Incubators work largely as a result of the demand by companies that want to establish themselves in incubator facilities. After responding to a public call, the entrepreneurial profile or future entrepreneurs’ business ideas and plans are analyzed. If accepted, the company joins the incubator. “It is fundamental for the company to have some relationship with the knowledge generated in universities and from doctoral theses, dissertations or graduation monographs,” says José Eduardo Fiates, former president of Anprotec and now the innovation director of the Certi Foundation, the technological business park in Florianopolis that houses Celta.

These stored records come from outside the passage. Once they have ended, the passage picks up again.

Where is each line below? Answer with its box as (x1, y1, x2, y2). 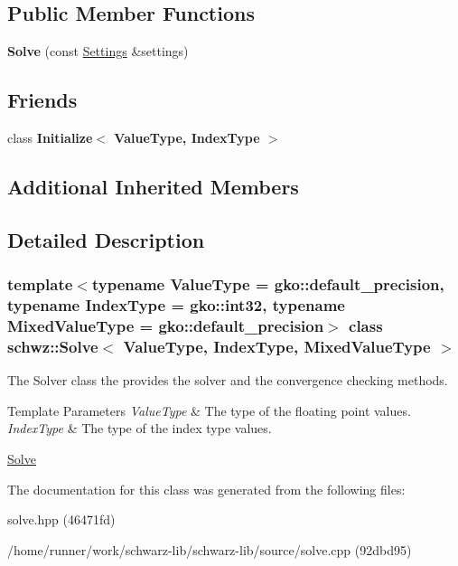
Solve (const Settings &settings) (7, 42, 189, 61)
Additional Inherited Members (7, 172, 299, 200)
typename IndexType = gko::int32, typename (7, 294, 345, 316)
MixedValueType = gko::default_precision (7, 314, 324, 336)
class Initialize (7, 128, 93, 146)
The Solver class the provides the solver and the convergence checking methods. (7, 371, 448, 390)
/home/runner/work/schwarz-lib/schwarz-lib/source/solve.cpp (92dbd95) (7, 540, 412, 559)
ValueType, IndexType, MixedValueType (123, 335, 431, 357)
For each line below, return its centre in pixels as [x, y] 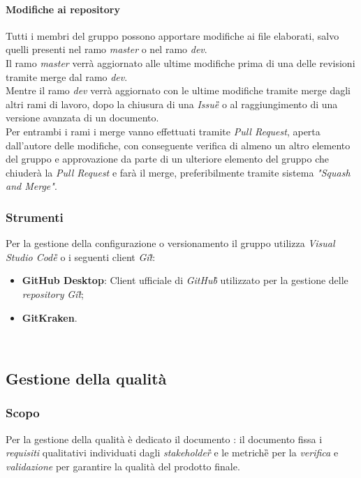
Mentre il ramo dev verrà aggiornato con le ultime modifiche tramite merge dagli [178, 90]
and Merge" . [31, 186]
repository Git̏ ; [53, 293]
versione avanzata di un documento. [82, 118]
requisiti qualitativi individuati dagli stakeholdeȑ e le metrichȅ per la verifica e [172, 453]
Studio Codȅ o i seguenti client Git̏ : [81, 256]
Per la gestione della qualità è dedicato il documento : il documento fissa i [164, 439]
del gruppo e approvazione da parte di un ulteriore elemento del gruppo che [168, 159]

According to him, Brazil’s incubators are crucial within a historical process. “The country has no innovation history; it grows in the scientific field, but has bottlenecks when it comes to transferring knowledge to the market.” Fiates believes that the incubator movement fueled the creation of technology-based firms linked to universities. Previously these connections were rare. Now, some 50% of the firms encompassed by the incubators (6,300) were created or are in some way linked to universities and research institutes, including the federal technological education centers (Cefets).
Fiates also believes that with a single evaluation system it will become possible to measure incubators’ performance better and advance further. “In the United States, where there are 1,500 incubators, people involved with the area are currently trying to quantify the impact of innovations upon other firms. For instance, an incubated company develops an enzyme to improve a given industrial food and sells this for US$ 10 million to a larger company, which will make US$ 300 million out of the enzyme. One can’t say that the incubators’ impact was only US$ 10 million. It is necessary to quantify this indirect impact better, concerning both the sector and GDP. It’s a challenge for economists.”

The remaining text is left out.